Work to be completed - From the records, return each line that has the word "date" in it.

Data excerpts
· · ·
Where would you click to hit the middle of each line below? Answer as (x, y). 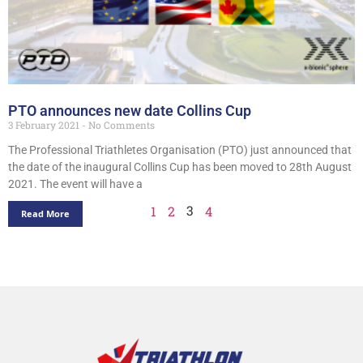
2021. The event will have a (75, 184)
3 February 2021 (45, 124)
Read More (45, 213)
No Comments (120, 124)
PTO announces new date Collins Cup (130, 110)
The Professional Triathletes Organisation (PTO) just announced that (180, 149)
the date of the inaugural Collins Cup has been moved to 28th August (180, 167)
· · ·
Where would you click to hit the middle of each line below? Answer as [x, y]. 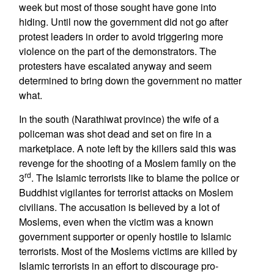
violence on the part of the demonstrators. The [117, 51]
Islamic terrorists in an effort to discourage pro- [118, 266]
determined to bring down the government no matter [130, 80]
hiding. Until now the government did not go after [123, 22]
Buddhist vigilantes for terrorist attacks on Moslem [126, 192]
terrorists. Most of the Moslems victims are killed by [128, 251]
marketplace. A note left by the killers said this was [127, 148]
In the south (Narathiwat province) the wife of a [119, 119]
· · ·
Result of the exercise -
PTO announces new date Collins Cup (130, 110)
the date of the inaugural Collins Cup has been moved to 28th August (180, 167)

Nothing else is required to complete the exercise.